▶ **What the task asks**:
Retype all data exactly as given. Pictures should not be retyped.

--------------------

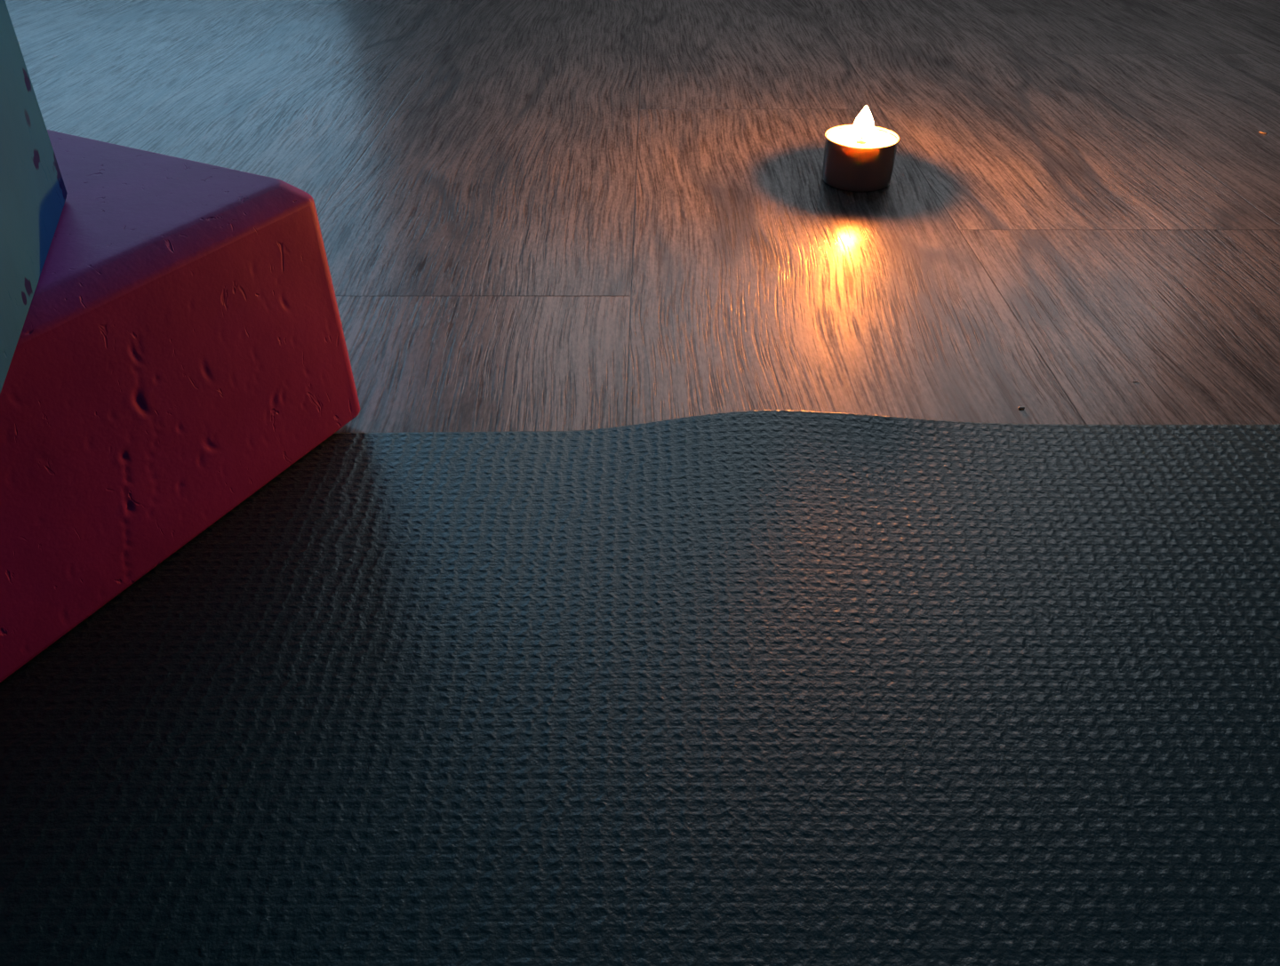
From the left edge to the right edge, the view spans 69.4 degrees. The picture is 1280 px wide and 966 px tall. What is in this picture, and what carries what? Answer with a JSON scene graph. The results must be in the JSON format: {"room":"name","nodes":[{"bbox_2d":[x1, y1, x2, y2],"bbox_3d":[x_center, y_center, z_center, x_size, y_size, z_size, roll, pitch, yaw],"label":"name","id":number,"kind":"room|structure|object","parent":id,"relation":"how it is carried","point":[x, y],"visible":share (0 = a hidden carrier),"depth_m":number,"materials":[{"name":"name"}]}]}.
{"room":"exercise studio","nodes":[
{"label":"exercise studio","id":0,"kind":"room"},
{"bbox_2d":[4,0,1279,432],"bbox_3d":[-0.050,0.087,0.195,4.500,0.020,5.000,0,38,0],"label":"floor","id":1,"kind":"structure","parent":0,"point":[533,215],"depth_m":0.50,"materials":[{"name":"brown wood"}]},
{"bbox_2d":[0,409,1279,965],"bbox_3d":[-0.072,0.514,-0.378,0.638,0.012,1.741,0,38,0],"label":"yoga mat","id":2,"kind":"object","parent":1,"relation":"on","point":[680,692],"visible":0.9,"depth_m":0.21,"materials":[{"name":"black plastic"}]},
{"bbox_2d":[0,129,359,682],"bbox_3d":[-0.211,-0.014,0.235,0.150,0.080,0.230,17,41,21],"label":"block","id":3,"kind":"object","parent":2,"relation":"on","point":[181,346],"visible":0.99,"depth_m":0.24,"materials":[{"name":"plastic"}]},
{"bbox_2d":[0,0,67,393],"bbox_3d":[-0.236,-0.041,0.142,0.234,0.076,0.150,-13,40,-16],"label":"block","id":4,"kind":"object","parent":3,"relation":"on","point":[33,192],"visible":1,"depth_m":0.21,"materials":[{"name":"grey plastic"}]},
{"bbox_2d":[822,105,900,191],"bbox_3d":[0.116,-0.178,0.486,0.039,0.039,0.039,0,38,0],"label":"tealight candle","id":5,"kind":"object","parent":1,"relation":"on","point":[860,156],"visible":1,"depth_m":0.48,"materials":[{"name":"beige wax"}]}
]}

--------------------

▶ **Output**:
From the left edge to the right edge, the view spans 69.4 degrees. The picture is 1280 px wide and 966 px tall. What is in this picture, and what carries what? Answer with a JSON scene graph. The results must be in the JSON format: {"room":"name","nodes":[{"bbox_2d":[x1, y1, x2, y2],"bbox_3d":[x_center, y_center, z_center, x_size, y_size, z_size, roll, pitch, yaw],"label":"name","id":number,"kind":"room|structure|object","parent":id,"relation":"how it is carried","point":[x, y],"visible":share (0 = a hidden carrier),"depth_m":number,"materials":[{"name":"name"}]}]}.
{"room":"exercise studio","nodes":[
{"label":"exercise studio","id":0,"kind":"room"},
{"bbox_2d":[4,0,1279,432],"bbox_3d":[-0.050,0.087,0.195,4.500,0.020,5.000,0,38,0],"label":"floor","id":1,"kind":"structure","parent":0,"point":[533,215],"depth_m":0.50,"materials":[{"name":"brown wood"}]},
{"bbox_2d":[0,409,1279,965],"bbox_3d":[-0.072,0.514,-0.378,0.638,0.012,1.741,0,38,0],"label":"yoga mat","id":2,"kind":"object","parent":1,"relation":"on","point":[680,692],"visible":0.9,"depth_m":0.21,"materials":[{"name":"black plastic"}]},
{"bbox_2d":[0,129,359,682],"bbox_3d":[-0.211,-0.014,0.235,0.150,0.080,0.230,17,41,21],"label":"block","id":3,"kind":"object","parent":2,"relation":"on","point":[181,346],"visible":0.99,"depth_m":0.24,"materials":[{"name":"plastic"}]},
{"bbox_2d":[0,0,67,393],"bbox_3d":[-0.236,-0.041,0.142,0.234,0.076,0.150,-13,40,-16],"label":"block","id":4,"kind":"object","parent":3,"relation":"on","point":[33,192],"visible":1,"depth_m":0.21,"materials":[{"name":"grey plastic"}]},
{"bbox_2d":[822,105,900,191],"bbox_3d":[0.116,-0.178,0.486,0.039,0.039,0.039,0,38,0],"label":"tealight candle","id":5,"kind":"object","parent":1,"relation":"on","point":[860,156],"visible":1,"depth_m":0.48,"materials":[{"name":"beige wax"}]}
]}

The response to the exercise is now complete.